Les auteurs invitent ainsi à "sortir d'une vision homogène" des territoires ruraux, en montrant notamment que le monde rural "n'est plus le monde agricole", les agriculteurs ne représentant plus que 1% à 15% des ruraux.
"Les campagnes françaises ont d'abord été réduites à leur fonction agricole avant que ne s'impose, sous l'effet de l'urbanisation et de la métropolisation, une lecture où l'urbain est devenu le prisme dominant des politiques d'aménagement", retracent-ils.
Certains territoires connaissent ainsi une "forte attractivité", tirée par "des dynamiques résidentielles et économiques", notamment l'industrie ou le tourisme, quand d'autres restent confrontés à des "phénomènes de déprise".

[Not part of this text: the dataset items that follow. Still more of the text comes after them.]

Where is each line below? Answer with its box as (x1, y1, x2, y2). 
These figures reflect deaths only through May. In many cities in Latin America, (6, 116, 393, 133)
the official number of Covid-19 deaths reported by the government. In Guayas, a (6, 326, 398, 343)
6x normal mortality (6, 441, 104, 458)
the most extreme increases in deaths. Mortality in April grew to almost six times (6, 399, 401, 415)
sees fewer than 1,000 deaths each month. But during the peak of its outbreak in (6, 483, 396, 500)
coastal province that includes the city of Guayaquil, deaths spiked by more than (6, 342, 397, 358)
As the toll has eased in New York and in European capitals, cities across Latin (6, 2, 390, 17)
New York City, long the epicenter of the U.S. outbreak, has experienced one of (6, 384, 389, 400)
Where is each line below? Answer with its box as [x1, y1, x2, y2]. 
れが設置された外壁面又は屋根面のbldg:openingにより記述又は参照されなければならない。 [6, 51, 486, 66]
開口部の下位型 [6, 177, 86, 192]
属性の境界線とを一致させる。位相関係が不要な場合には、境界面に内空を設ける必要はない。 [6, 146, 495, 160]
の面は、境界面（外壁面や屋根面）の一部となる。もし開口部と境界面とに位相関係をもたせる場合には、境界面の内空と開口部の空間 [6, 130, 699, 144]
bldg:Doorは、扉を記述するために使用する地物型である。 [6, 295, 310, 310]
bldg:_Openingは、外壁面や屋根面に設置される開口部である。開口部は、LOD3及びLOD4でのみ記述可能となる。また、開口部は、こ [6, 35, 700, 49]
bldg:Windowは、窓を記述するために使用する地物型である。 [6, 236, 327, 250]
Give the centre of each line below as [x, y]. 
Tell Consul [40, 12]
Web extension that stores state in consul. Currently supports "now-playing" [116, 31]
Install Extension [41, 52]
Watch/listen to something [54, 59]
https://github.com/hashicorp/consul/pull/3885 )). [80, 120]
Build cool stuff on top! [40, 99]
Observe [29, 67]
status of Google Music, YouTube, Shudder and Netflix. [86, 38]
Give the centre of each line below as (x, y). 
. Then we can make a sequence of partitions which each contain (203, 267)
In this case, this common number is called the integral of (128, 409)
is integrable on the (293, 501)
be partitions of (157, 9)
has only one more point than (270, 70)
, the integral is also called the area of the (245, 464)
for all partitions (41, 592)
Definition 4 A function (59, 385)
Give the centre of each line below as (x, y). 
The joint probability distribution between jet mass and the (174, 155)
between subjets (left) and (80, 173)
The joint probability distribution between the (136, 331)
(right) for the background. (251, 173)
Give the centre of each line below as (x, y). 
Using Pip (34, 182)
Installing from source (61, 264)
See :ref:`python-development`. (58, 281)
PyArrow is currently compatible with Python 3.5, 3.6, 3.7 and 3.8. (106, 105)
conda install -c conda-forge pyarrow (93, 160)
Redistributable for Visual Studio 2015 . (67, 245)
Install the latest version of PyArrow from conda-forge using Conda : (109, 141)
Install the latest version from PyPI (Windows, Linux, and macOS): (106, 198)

La représentation du monde rural oscille par ailleurs entre une vision "romantique" et "idéalisée" véhiculée après Mai 68, et une perception "misérabiliste", qui en fait des espaces de relégation. Cette dernière, popularisée par l'essayiste Christophe Guilluy et son concept de "France périphérique", est jugée "caricaturale et homogénéisante" en ce qu'elle "gomme la pluralité des ruralités" et oppose indistinctement villes et campagnes.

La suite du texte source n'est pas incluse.